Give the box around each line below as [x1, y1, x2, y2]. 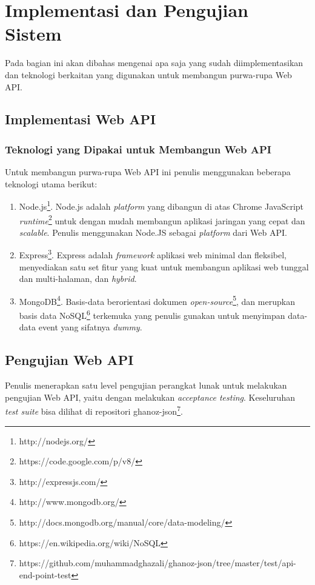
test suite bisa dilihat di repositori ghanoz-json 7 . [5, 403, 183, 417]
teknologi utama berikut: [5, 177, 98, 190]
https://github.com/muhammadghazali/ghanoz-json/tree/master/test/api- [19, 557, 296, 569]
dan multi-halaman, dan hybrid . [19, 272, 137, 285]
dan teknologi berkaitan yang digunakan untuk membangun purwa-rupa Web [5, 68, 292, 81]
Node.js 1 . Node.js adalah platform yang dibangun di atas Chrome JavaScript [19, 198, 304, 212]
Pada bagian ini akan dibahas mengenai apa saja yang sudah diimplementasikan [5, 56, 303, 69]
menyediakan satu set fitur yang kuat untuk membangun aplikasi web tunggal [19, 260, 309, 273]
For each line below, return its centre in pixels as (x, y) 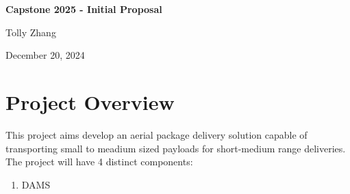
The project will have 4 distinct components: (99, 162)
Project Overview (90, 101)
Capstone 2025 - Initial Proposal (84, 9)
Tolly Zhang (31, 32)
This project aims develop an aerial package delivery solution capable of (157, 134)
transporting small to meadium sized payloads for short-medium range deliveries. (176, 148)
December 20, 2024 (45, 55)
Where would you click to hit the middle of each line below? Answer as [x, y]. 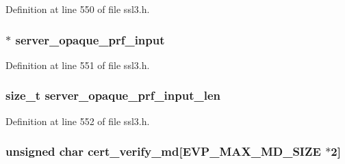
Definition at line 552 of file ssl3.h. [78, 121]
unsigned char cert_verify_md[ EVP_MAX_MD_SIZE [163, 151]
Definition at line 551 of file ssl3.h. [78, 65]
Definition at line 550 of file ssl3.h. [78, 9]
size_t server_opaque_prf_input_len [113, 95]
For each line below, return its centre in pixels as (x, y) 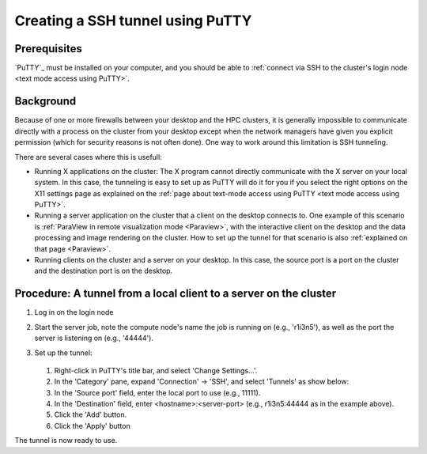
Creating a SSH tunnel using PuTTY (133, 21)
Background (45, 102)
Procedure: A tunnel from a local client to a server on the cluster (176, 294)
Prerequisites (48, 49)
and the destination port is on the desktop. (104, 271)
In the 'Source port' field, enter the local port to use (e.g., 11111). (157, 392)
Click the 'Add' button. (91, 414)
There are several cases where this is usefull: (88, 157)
* * * * * * *
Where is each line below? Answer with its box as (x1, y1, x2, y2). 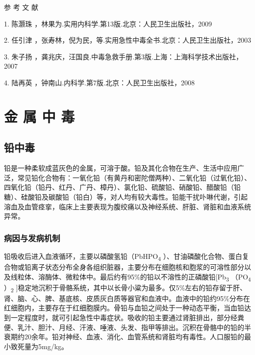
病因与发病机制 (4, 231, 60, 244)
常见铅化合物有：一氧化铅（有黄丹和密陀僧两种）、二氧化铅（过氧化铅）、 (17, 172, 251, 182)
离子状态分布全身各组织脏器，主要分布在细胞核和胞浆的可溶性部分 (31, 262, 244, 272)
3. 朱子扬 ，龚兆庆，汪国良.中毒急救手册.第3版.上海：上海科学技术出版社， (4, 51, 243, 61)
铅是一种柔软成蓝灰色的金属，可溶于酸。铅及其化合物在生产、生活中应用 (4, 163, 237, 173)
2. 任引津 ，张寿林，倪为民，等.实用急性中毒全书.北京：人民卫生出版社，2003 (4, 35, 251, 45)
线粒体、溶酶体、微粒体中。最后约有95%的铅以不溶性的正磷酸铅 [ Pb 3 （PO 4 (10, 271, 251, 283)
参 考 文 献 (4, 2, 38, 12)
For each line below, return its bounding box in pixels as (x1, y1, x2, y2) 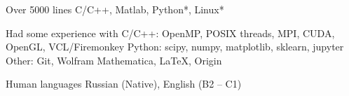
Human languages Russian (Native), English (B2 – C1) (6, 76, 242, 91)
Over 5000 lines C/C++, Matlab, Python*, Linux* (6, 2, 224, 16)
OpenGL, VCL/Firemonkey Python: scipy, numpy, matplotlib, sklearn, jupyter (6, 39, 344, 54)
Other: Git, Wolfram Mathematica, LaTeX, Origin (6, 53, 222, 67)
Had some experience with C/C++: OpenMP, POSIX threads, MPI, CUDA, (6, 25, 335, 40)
* * * * * * *
HOW TO COMPLETE THIS TASK — Wherever a line holds the word "membangun", copy that line out of the entries above.

REPLY TO THE EXERCISE —
dan teknologi berkaitan yang digunakan untuk membangun purwa-rupa Web [5, 68, 292, 81]
menyediakan satu set fitur yang kuat untuk membangun aplikasi web tunggal [19, 260, 309, 273]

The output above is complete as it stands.